▶ [Work task] Indicate only the number of lines in the listing below in which the word "prepayment" appears.

▶ [Data shown]
—————

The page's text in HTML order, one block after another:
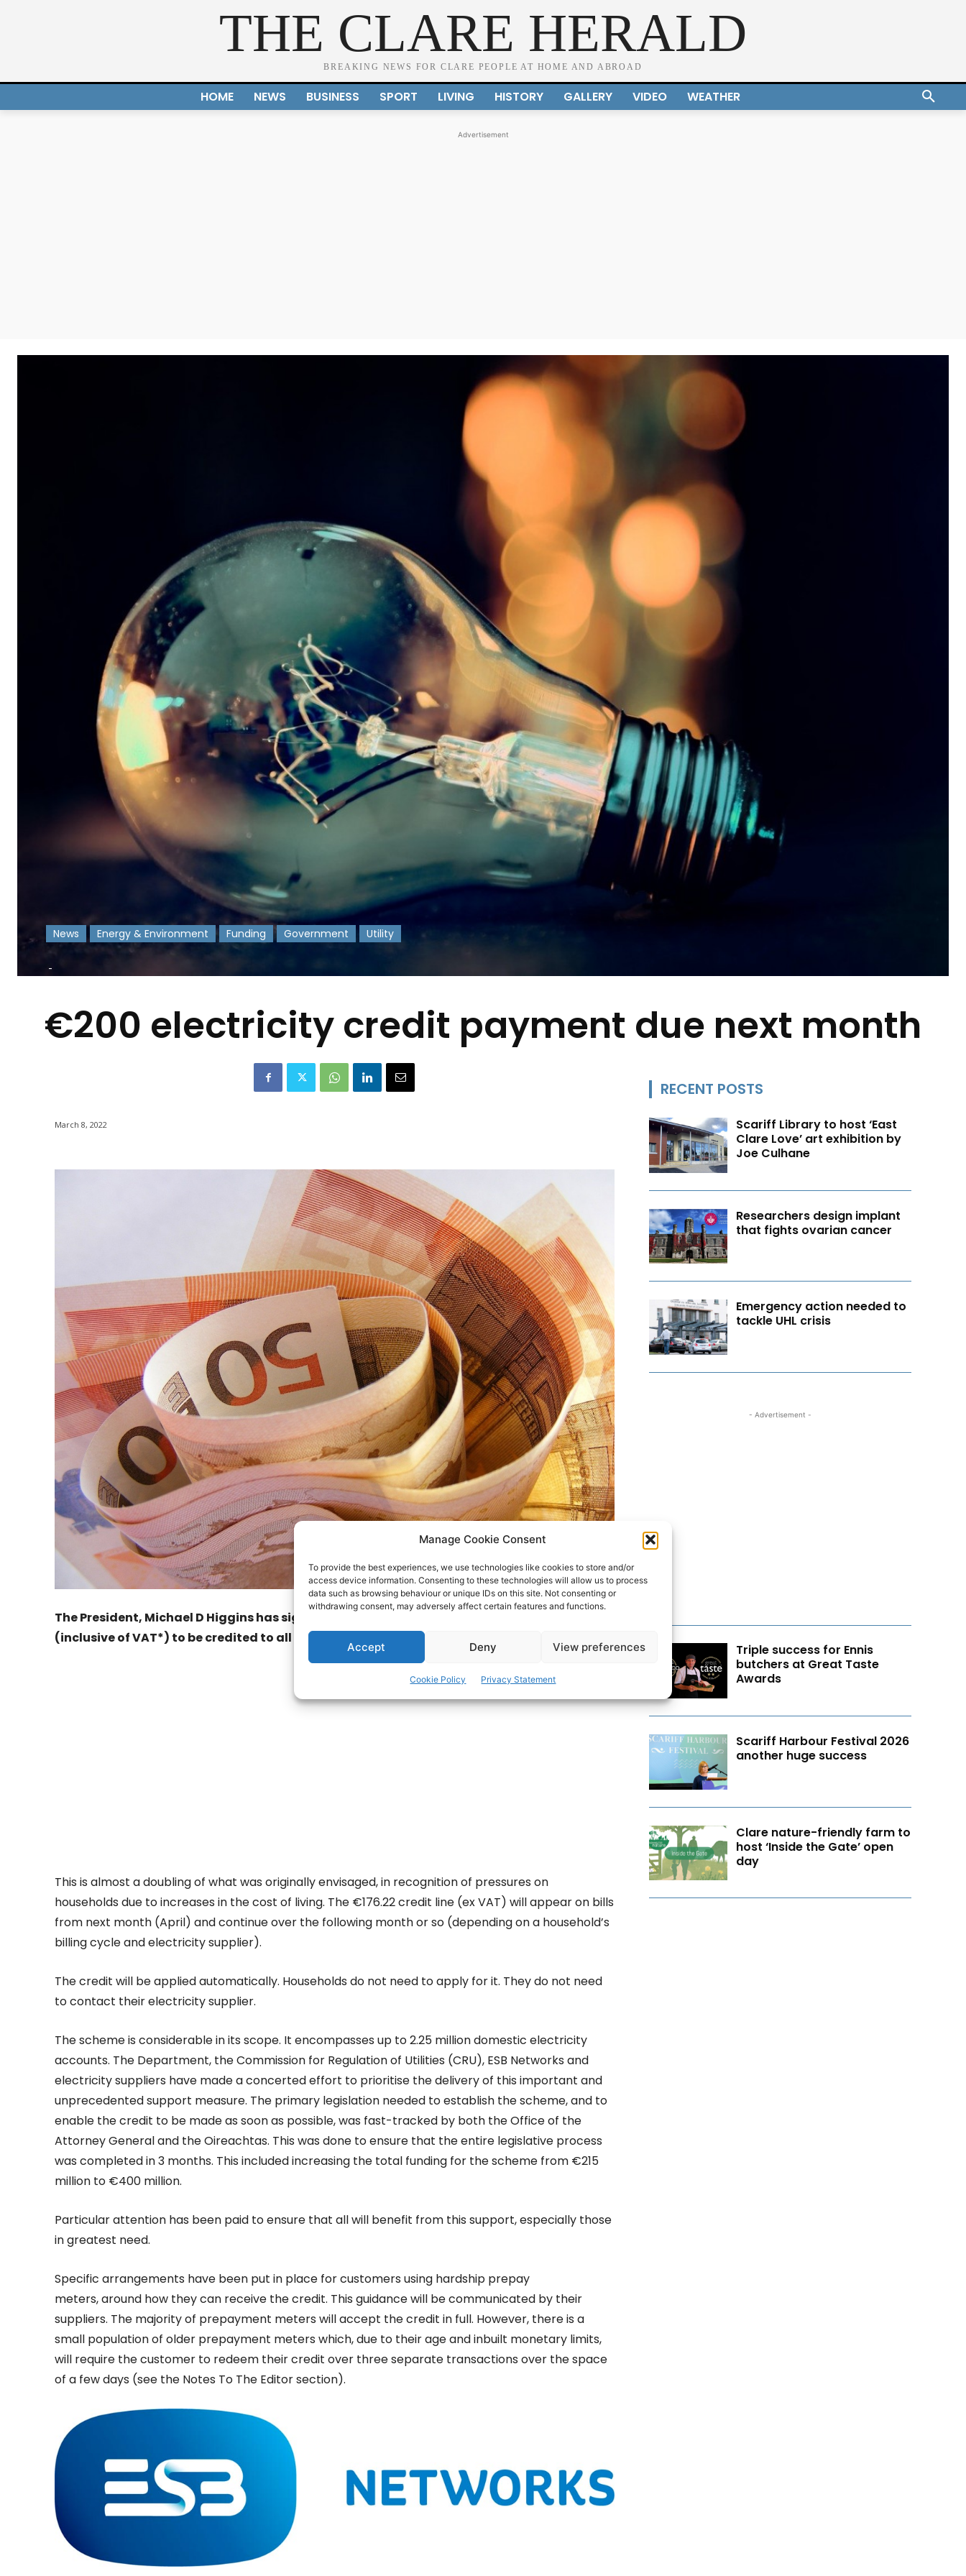
Manage Cookie Consent
To provide the best experiences, we use technologies like cookies to store and/or
access device information. Consenting to these technologies will allow us to process
data such as browsing behaviour or unique IDs on this site. Not consenting or
withdrawing consent, may adversely affect certain features and functions.
Accept Deny View preferences
Cookie Policy Privacy Statement
THE CLARE HERALD
BREAKING NEWS FOR CLARE PEOPLE AT HOME AND ABROAD
HOME NEWS BUSINESS SPORT LIVING HISTORY GALLERY VIDEO WEATHER
Advertisement
News Energy & Environment Funding Government Utility
-
€200 electricity credit payment due next month
March 8, 2022
The President, Michael D Higgins has signed the Bill which paves the way for €200
(inclusive of VAT*) to be credited to all domestic electricity accounts.
This is almost a doubling of what was originally envisaged, in recognition of pressures on
households due to increases in the cost of living. The €176.22 credit line (ex VAT) will appear on bills
from next month (April) and continue over the following month or so (depending on a household’s
billing cycle and electricity supplier).
The credit will be applied automatically. Households do not need to apply for it. They do not need
to contact their electricity supplier.
The scheme is considerable in its scope. It encompasses up to 2.25 million domestic electricity
accounts. The Department, the Commission for Regulation of Utilities (CRU), ESB Networks and
electricity suppliers have made a concerted effort to prioritise the delivery of this important and
unprecedented support measure. The primary legislation needed to establish the scheme, and to
enable the credit to be made as soon as possible, was fast-tracked by both the Office of the
Attorney General and the Oireachtas. This was done to ensure that the entire legislative process
was completed in 3 months. This included increasing the total funding for the scheme from €215
million to €400 million.
Particular attention has been paid to ensure that all will benefit from this support, especially those
in greatest need.
Specific arrangements have been put in place for customers using hardship prepay
meters, around how they can receive the credit. This guidance will be communicated by their
suppliers. The majority of prepayment meters will accept the credit in full. However, there is a
small population of older prepayment meters which, due to their age and inbuilt monetary limits,
will require the customer to redeem their credit over three separate transactions over the space
of a few days (see the Notes To The Editor section).
RECENT POSTS
Scariff Library to host ‘East
Clare Love’ art exhibition by
Joe Culhane
Researchers design implant
that fights ovarian cancer
Emergency action needed to
tackle UHL crisis
- Advertisement -
Triple success for Ennis
butchers at Great Taste
Awards
Scariff Harbour Festival 2026
another huge success
Clare nature-friendly farm to
host ‘Inside the Gate’ open
day

—————

▶ [Task output] 2